The door that is staring me down is a deep mahogany with different patterns engraved around the corners, swirling in different directions and creeping from the bottom up like vine leaves. It is effortlessly vintage. It’s a door a millionaire would own, definitely not a door that would be carved just for a library of one of the most prestigious fucking universities in New York City (thanks to Daddy Dearest)—the place everyone wants to be. This is it. This is the moment where life supposedly ‘changes’. It’s the most disgusting thing, really, when people are so convinced that starting university gives an overwhelming moment of clarity; as if that moment where you walk through the doors, your life is expected to become something more than it is, as if, you become an entirely new person by just walking onto different grounds that you haven’t been before. It’s horrifying, the reality of it all, when you’re two weeks in and realise that your life is still the same crazed shit storm it was the moment you walked through those doors. Stepping on new grounds doesn’t change your life—that kind of shit just doesn’t happen.

I clasp my hand around the pure golden door handle, push it open and step in. It’s exactly like the flyer said it would be. It’s covered with shelves that reach the ceiling and are filled with hundreds and thousands of books, every single genre, every single category, every single name. There are perfectly placed luxurious cushions and love seats; the most expensive looking red and gold velvet stools and panelled flooring covering every inch of the gigantic room. There are desks scattered throughout, and one attached to the far wall against the window as large as the wall itself. It is raining outside and the droplets of water hit the glass of the window and trickle down and disappear where the window ends and the desk starts.

I turn around and walk down a different isle, running my fingers along the hundreds and thousands of books that have been blessed to be put into one space.

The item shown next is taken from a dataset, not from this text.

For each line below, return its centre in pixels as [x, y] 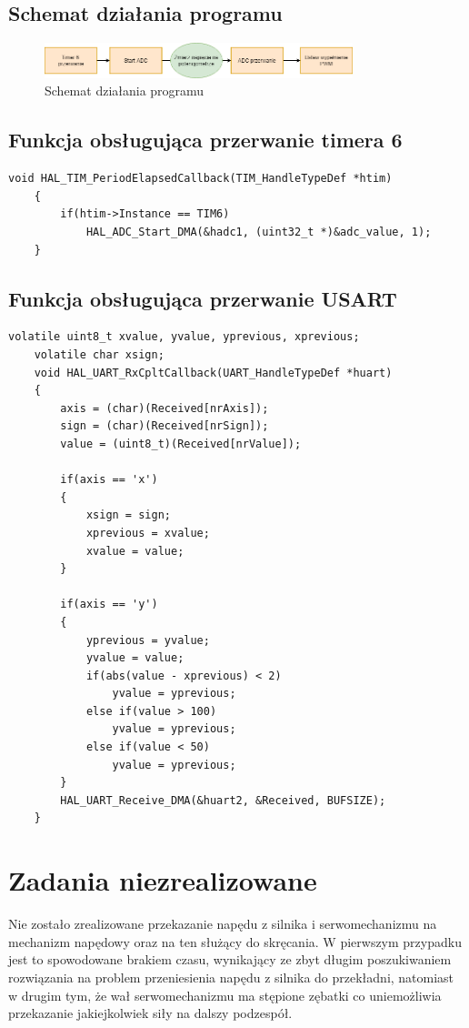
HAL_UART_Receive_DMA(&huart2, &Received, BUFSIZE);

Some are old—if you opened one, some pages may fall out. The pages would be washed yellow from the years spent in boxes and in the hands of different people. Some may even have personal notes from previous owners, sentences may even be highlighted—that’s always the best way to find a book; well used. If you smelt it, that sensational smell of ‘old book’ that is nothing compared to the ravishing smell of a stream down by your house, and fresh rain water, or dewing grass in the fall, would wash through your nostrils. Reading a well used book is like extracting into someone else’s thoughts and emotions. You can see the way a book has been cried over, the smell of old tears and dirty hands—the way those same shaky hands would pick up a pen or highlighter and underline that one sentence that hit them straight in the heart like the first time the love of their life said the words ‘I love you’.

Sometimes, rarely, there will even be a note from the first owner and there is nothing else like knowing that the book you’re holding meant everything to somebody else.

My fingertips slither over the bindings and names, my eyes following along just as quickly until it stops on Midnight Cactus by Bella Pollen. I pull it out. On the first page there is a note,

To my lover, it reads. If you find this, you will be deeply satisfied, and it’s everything.